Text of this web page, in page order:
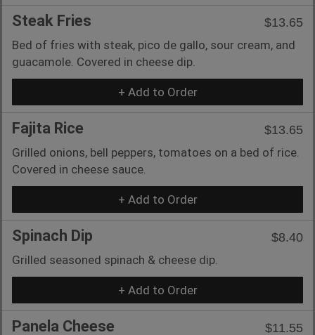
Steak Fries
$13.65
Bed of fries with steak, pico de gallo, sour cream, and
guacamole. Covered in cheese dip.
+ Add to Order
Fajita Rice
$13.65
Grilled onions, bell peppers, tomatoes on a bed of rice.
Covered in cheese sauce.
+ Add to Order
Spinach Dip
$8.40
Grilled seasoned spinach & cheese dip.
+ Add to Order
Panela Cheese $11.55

☆ ☆ ☆ ☆

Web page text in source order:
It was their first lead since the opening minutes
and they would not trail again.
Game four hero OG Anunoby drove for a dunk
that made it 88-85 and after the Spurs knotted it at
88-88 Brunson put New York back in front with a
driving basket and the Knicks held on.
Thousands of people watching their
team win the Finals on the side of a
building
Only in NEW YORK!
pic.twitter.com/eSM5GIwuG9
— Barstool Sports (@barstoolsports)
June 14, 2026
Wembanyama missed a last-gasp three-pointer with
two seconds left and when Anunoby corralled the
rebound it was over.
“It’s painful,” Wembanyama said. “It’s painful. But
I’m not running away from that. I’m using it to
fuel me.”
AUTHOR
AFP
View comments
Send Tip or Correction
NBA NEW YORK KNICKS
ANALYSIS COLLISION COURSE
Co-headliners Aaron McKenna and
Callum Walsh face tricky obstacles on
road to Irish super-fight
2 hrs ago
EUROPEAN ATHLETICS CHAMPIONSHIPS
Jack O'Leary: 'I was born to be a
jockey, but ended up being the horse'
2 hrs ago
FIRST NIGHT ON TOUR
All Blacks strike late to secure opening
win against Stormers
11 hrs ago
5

☆ ☆ ☆ ☆

> **WHAT YOU ARE ASKED TO DO**: The result should be an exact copy of only the lines above from the one that holds "Text of this" through the one that holds "Panela Cheese $11.55", both ends included, without pictures.

> **RESULT**:
Text of this web page, in page order:
Steak Fries
$13.65
Bed of fries with steak, pico de gallo, sour cream, and
guacamole. Covered in cheese dip.
+ Add to Order
Fajita Rice
$13.65
Grilled onions, bell peppers, tomatoes on a bed of rice.
Covered in cheese sauce.
+ Add to Order
Spinach Dip
$8.40
Grilled seasoned spinach & cheese dip.
+ Add to Order
Panela Cheese $11.55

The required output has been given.